With a keen interest in the street lifestyle of a city, he wrote poems that underlined the ills of conformity, consumerism and commodity fetishism

Varshneyee Dutt (t2 Intern) Published 21.06.22, 02:42 AM
Allen Ginsberg

Allen Ginsberg Sourced by the correspondent

At the start of the 20th century, the United States saw the rise of an enduring form of radicalism, as a fitting response to the post-war conformism of American society. With ‘first thought, best thought’ (Ginsberg 1956) as the founding philosophy of the Beat Generation, Allen Ginsberg (1926-1997) and his fellow Beat poets initiated the American counterculture movement through sexual liberation and exploration, acknowledgement of bodily desires, deviation from traditional conventions, hallucinogenic drugs, and the rejection of mainstream standardization.

With a keen interest in the street lifestyle of a city, Ginsberg wrote poems that underlined the ills of conformity, consumerism and commodity fetishism — ‘I saw the best minds of my generation destroyed by madness, starving hysterical naked/ dragging themselves through the negro streets at dawn looking for an angry fix.’ (Howl 1-2).

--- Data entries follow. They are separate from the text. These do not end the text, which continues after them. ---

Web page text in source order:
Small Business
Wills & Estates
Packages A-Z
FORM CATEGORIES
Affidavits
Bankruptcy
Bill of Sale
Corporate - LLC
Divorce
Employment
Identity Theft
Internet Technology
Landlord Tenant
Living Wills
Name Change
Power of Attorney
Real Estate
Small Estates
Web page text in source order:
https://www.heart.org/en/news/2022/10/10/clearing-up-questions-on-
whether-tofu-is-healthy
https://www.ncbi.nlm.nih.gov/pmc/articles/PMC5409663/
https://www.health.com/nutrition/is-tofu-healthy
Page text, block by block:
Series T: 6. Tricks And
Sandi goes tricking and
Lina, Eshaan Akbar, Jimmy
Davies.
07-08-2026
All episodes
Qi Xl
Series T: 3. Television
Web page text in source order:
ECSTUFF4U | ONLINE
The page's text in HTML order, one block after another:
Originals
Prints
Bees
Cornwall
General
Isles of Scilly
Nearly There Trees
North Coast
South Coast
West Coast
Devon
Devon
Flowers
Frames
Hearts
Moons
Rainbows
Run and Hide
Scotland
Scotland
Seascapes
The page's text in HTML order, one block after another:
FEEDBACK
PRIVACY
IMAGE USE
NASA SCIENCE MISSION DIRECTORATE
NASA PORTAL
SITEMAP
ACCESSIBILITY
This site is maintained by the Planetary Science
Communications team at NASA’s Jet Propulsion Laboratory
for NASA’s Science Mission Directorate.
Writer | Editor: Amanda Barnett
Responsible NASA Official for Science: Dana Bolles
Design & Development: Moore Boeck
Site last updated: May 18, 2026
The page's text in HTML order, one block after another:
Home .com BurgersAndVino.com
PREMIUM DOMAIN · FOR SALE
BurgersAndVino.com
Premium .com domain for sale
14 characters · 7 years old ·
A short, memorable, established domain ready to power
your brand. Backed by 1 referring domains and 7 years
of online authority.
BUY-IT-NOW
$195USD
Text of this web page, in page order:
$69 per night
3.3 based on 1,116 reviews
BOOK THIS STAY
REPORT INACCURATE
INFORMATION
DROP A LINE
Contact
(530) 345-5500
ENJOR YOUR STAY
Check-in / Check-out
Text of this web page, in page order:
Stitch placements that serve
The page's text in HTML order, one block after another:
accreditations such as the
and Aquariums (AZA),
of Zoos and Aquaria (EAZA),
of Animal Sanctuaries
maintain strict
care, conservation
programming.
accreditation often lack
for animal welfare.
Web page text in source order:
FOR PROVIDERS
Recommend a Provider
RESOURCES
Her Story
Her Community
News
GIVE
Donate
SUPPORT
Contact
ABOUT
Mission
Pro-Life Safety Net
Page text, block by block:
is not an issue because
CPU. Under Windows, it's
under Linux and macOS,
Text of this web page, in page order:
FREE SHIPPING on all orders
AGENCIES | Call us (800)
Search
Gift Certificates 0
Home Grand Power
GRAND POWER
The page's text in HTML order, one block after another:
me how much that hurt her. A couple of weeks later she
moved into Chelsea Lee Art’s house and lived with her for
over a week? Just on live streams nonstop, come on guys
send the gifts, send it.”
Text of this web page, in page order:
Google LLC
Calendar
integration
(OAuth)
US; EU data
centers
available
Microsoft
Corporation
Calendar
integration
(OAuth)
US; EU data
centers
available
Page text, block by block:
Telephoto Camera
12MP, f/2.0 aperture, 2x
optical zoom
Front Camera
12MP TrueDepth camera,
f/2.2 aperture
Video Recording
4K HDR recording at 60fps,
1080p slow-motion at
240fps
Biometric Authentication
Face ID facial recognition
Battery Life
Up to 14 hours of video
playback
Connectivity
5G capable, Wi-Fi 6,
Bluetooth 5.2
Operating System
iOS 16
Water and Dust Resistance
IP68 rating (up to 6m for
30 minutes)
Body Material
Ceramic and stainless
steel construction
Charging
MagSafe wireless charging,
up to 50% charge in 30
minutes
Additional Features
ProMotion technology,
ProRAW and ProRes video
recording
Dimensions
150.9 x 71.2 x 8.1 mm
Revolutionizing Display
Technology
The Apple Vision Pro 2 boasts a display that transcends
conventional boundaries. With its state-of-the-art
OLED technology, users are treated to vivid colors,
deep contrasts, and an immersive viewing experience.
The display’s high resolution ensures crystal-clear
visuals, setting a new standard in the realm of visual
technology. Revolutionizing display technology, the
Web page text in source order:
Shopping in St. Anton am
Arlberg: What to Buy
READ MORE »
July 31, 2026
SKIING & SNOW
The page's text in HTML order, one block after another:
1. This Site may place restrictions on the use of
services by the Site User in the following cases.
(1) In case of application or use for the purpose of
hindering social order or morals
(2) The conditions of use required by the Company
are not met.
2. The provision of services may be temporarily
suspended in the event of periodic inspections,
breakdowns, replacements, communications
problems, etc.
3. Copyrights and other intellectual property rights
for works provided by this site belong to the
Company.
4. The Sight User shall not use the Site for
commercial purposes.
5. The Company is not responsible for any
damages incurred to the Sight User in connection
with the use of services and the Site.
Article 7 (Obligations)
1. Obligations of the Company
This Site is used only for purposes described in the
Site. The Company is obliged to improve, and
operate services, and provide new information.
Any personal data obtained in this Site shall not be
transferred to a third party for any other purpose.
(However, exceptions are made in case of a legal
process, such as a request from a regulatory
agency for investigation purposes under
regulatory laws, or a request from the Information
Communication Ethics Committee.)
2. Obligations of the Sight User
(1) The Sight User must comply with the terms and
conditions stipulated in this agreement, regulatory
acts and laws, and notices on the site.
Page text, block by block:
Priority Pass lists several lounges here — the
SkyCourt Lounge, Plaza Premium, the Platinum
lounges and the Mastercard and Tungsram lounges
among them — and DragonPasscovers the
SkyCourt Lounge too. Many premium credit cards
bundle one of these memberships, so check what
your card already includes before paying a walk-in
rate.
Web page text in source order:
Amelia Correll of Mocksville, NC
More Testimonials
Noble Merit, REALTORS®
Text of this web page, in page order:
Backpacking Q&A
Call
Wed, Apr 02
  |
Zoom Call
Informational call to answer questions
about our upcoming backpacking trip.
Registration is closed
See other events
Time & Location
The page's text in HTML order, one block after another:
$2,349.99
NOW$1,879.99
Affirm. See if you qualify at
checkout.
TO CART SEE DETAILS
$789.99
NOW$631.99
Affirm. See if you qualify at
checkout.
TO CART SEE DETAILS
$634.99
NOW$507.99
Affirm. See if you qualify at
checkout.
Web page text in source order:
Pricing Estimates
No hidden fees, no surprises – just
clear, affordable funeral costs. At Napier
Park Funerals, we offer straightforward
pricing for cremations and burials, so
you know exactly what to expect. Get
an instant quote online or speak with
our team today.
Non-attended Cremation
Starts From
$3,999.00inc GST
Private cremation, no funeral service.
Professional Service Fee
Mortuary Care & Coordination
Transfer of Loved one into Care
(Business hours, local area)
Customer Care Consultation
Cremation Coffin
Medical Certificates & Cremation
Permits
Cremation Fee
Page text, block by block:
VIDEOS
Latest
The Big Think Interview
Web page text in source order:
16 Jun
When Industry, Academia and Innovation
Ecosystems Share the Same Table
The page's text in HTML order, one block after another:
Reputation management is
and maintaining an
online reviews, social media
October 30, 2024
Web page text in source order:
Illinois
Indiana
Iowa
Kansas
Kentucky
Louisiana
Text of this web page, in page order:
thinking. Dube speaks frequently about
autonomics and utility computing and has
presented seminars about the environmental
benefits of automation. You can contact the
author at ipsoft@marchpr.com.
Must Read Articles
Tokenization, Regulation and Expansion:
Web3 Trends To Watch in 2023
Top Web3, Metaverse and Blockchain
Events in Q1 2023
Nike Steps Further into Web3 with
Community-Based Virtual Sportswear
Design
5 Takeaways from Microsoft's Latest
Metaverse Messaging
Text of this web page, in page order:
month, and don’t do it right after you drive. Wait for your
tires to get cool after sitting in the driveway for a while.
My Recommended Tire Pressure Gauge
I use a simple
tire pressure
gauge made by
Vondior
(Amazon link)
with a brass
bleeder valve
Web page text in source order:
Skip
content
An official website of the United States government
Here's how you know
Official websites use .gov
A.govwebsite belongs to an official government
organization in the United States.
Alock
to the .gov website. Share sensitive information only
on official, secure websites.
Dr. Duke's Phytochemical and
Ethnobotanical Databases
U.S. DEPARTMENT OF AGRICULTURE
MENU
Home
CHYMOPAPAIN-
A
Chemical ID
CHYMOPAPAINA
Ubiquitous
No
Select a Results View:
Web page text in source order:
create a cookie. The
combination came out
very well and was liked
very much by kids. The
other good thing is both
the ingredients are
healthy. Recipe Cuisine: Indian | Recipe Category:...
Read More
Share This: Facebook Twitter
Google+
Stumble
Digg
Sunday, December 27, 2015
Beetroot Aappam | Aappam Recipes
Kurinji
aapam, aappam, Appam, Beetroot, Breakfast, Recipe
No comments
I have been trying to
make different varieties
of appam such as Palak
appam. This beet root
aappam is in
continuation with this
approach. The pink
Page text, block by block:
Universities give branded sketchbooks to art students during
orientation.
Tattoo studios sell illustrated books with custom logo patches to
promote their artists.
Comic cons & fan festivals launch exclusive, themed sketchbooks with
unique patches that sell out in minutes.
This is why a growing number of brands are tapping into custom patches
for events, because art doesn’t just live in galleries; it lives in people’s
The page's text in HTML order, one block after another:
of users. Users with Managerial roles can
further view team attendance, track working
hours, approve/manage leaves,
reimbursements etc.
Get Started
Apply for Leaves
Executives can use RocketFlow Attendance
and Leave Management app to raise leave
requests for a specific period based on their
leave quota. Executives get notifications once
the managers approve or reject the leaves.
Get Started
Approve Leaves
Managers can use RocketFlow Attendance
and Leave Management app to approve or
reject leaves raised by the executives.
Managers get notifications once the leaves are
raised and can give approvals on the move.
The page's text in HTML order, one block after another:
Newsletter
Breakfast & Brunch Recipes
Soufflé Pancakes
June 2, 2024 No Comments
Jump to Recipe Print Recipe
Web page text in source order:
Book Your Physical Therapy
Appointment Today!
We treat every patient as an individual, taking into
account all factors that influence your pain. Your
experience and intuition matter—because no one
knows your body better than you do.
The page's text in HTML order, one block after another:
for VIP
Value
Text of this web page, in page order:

These poignant lines are ever etched in the hearts of Ginsberg’s readers and represent the psychological dilemma of all those who are in a fix about their personal desires and inclinations, and the imposed norms of life. Ginsberg’s similar comment on commodification is perhaps best concretized in his poem A Supermarket in California where he subtly parodied the capitalist tendency to equate mindless purchasing with success and accomplishment in life. He continually urged his readers to realise that a life imbued with unthinking compliance leaves a person with little to no idiosyncratic sense of individuality.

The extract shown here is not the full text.